> TASK OBJECTIVE
Drop all images. Then write out each line below exactly as given.

> DATASET EXCERPTS
▬▬▬▬▬▬
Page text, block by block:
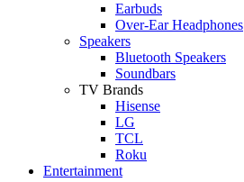
Earbuds
Over-Ear Headphones
Speakers
Bluetooth Speakers
Soundbars
TV Brands
Hisense
LG
TCL
Roku
Entertainment
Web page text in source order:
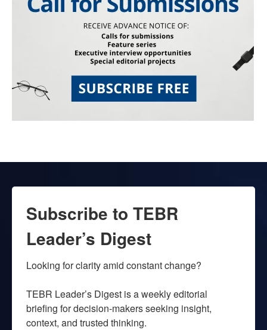
Subscribe to TEBR
Leader’s Digest
Looking for clarity amid constant change?
TEBR Leader’s Digest is a weekly editorial
briefing for decision-makers seeking insight,
context, and trusted thinking.
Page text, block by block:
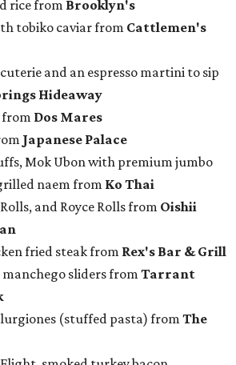
rice from Brooklyn's
tobiko caviar from Cattlemen's
and an espresso martini to sip
Hideaway
from Dos Mares
Japanese Palace
Mok Ubon with premium jumbo
naem from Ko Thai
and Royce Rolls from Oishii
fried steak from Rex's Bar & Grill
manchego sliders from Tarrant
(stuffed pasta) from The
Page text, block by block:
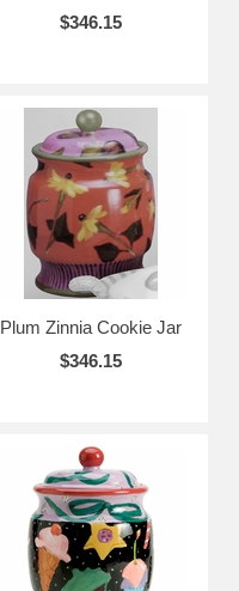
$346.15
Plum Zinnia Cookie Jar
$346.15
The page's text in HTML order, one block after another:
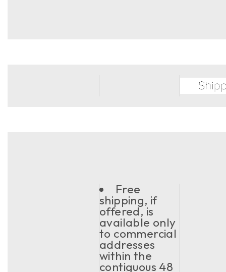
Free
shipping, if
offered, is
available only
to commercial
addresses
within the
contiguous 48
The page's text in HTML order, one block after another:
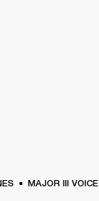
MAJOR III VOICE
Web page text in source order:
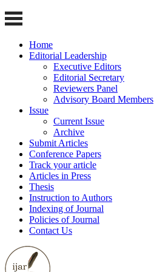
Home
Editorial Leadership
Executive Editors
Editorial Secretary
Reviewers Panel
Advisory Board Members
Issue
Current Issue
Archive
Submit Articles
Conference Papers
Track your article
Articles in Press
Thesis
Instruction to Authors
Indexing of Journal
Policies of Journal
Contact Us
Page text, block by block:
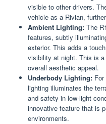
visible to other drivers.
vehicle as a Rivian,
Ambient Lighting: The
features, subtly
exterior. This adds a
visibility at night. This is
overall aesthetic appeal.
Underbody Lighting:
lighting illuminates the
and safety in low-light
innovative feature that is
environments.
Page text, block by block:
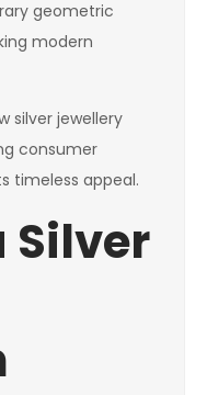
geometric
modern
silver jewellery
consumer
timeless appeal.
Silver
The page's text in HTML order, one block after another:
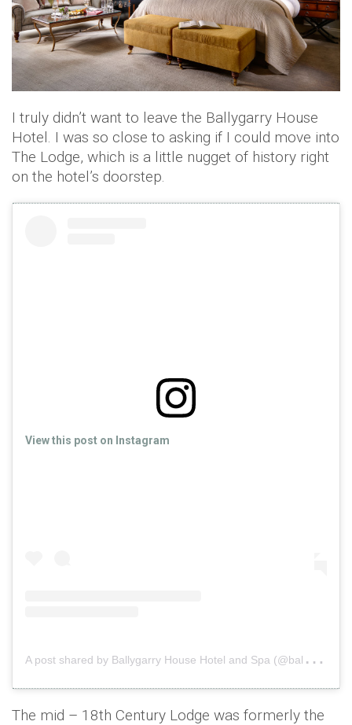
I truly didn’t want to leave the Ballygarry House
Hotel. I was so close to asking if I could move into
The Lodge, which is a little nugget of history right
on the hotel’s doorstep.
View this post on Instagram
A
post shared by Ballygarry House Hotel and Spa (@ballygarryhousehotel)
The mid – 18th Century Lodge was formerly the
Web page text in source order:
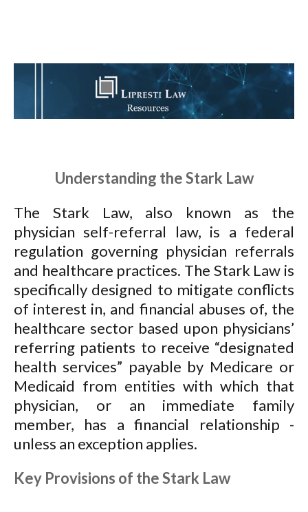
Understanding the Stark Law
The Stark Law, also known as the
physician self-referral law, is a federal
regulation governing physician referrals
and healthcare practices. The Stark Law is
specifically designed to mitigate conflicts
of interest in, and financial abuses of, the
healthcare sector based upon physicians’
referring patients to receive “designated
health services” payable by Medicare or
Medicaid from entities with which that
physician, or an immediate family
member, has a financial relationship -
unless an exception applies.
Key Provisions of the Stark Law
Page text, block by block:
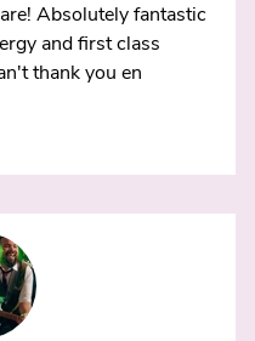
Absolutely fantastic
and first class
thank you en
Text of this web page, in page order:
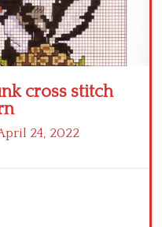
cross stitch
24, 2022
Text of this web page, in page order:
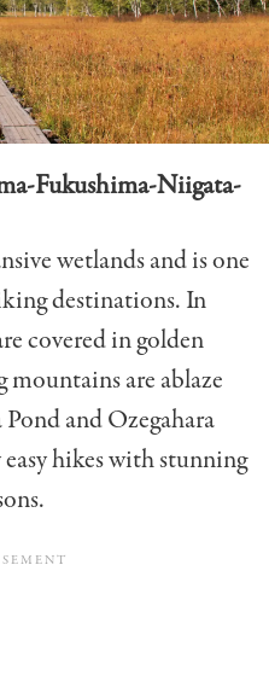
▬▬▬▬▬▬
> ANSWER TO THE EXERCISE
Page text, block by block:
Earbuds
Over-Ear Headphones
Speakers
Bluetooth Speakers
Soundbars
TV Brands
Hisense
LG
TCL
Roku
Entertainment
Web page text in source order:
Subscribe to TEBR
Leader’s Digest
Looking for clarity amid constant change?
TEBR Leader’s Digest is a weekly editorial
briefing for decision-makers seeking insight,
context, and trusted thinking.
Page text, block by block:
rice from Brooklyn's
tobiko caviar from Cattlemen's
and an espresso martini to sip
Hideaway
from Dos Mares
Japanese Palace
Mok Ubon with premium jumbo
naem from Ko Thai
and Royce Rolls from Oishii
fried steak from Rex's Bar & Grill
manchego sliders from Tarrant
(stuffed pasta) from The
Page text, block by block:
$346.15
Plum Zinnia Cookie Jar
$346.15
The page's text in HTML order, one block after another:
Free
shipping, if
offered, is
available only
to commercial
addresses
within the
contiguous 48
The page's text in HTML order, one block after another:
MAJOR III VOICE
Web page text in source order:
Home
Editorial Leadership
Executive Editors
Editorial Secretary
Reviewers Panel
Advisory Board Members
Issue
Current Issue
Archive
Submit Articles
Conference Papers
Track your article
Articles in Press
Thesis
Instruction to Authors
Indexing of Journal
Policies of Journal
Contact Us
Page text, block by block:
visible to other drivers.
vehicle as a Rivian,
Ambient Lighting: The
features, subtly
exterior. This adds a
visibility at night. This is
overall aesthetic appeal.
Underbody Lighting:
lighting illuminates the
and safety in low-light
innovative feature that is
environments.
Page text, block by block:
geometric
modern
silver jewellery
consumer
timeless appeal.
Silver
The page's text in HTML order, one block after another:
I truly didn’t want to leave the Ballygarry House
Hotel. I was so close to asking if I could move into
The Lodge, which is a little nugget of history right
on the hotel’s doorstep.
View this post on Instagram
A
post shared by Ballygarry House Hotel and Spa (@ballygarryhousehotel)
The mid – 18th Century Lodge was formerly the
Web page text in source order:
Understanding the Stark Law
The Stark Law, also known as the
physician self-referral law, is a federal
regulation governing physician referrals
and healthcare practices. The Stark Law is
specifically designed to mitigate conflicts
of interest in, and financial abuses of, the
healthcare sector based upon physicians’
referring patients to receive “designated
health services” payable by Medicare or
Medicaid from entities with which that
physician, or an immediate family
member, has a financial relationship -
unless an exception applies.
Key Provisions of the Stark Law
Page text, block by block:
Absolutely fantastic
and first class
thank you en
Text of this web page, in page order:
cross stitch
24, 2022
Text of this web page, in page order:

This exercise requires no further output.